К 60-летию со дня рождения

 

«Первого февраля 2001 года на пятьдесят шестом году жизни скоропостижно скончался единственный в нашем городе член Союза писателей РФ, яркая творческая личность, добрый и веселый человек Владимир Васильевич Парамонов.
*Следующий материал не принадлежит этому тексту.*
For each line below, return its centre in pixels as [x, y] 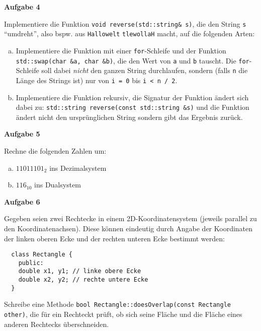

Владимир Парамонов, с детства тяготевший к перу, предпочел писательскую стезю всем остальным и закончил филологический факультет Глазовского пединститута. Он работал корреспондентом в газетах “Радиотехнолог”, “Воткинские вести”, “Вега”. Из-под пера В.Парамонова выходили событийные материалы, рассказы и очерки о людях. А по глубине стихов — лирических, детских, гражданских, философских, о смысле нашей жизни и судьбе страны — вряд ли может с ним сравниться кто-либо из местных авторов. Не случайно в течение нескольких лет Владимир Васильевич возглавлял литературное объединение г. Воткинска.

В.В.Парамонов издал четыре поэтических сборника: “Беспокойство”, “Прямая”, “До востребования”, “Невольники свободы”, а также перевел с удмуртского сборник стихов Гая Сабитова. Произведения его печатались в городских и республиканских газетах, в журналах “Луч”, “Север”, “Юность”. Стихов поэта, упорно работавшего над собой, хватит на издание нескольких книг. У него было много задумок и планов, осуществить которые помешала смерть».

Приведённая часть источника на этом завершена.